If you disable auto clean, cleaning is essentially not happening. But archival assumes that cleaning is enabled and makes progress. And it will result in dangling data files where timeline files are archived, but data files are left dangling since the cleaner could not run.

If you wish to run cleaner as a separate process, can you disable archival as well w/ regular writer. I have filed a tracking jira here https://issues.apache.org/jira/browse/HUDI-5054

nsivabalan commented 1 year ago

and yes, if you using a diff process to do compaction and cleaning, you need to configure lock provider for sure. If not, you might end up with exceptions.

nsivabalan commented 1 year ago

Another suggestion is. if you feel having cleaner inline is causing some perf hit, you can relax cleaner to run only once in every N commits, using hoodie.clean.max.commits. What this config means is, even to attempt whether something needs to be cleaned, will happen once every N where hoodie.clean.max.commits=N.
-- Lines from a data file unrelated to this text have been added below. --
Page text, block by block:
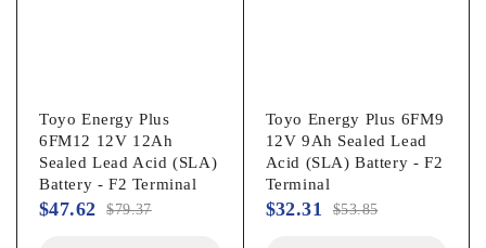
Toyo Energy Plus
6FM12 12V 12Ah
Sealed Lead Acid (SLA)
Battery - F2 Terminal
$79.37
$47.62
Toyo Energy Plus 6FM9
12V 9Ah Sealed Lead
Acid (SLA) Battery - F2
Terminal
$53.85
$32.31

Do not confuse this w/ hoodie.cleaner.commits.retained. Let say you se hoodie.cleaner.commits.retained = 10, but hoodie.clean.max.commits=2.

Every 2 commits, hudi cleaner will check if there are more than 10 commits in active timeline and clean the data files. IF you are ok to give some leeway, you can increase the value for hoodie.clean.max.commits to 5 or 10. So, only once every 5 commits even clean scheduling will be attempted.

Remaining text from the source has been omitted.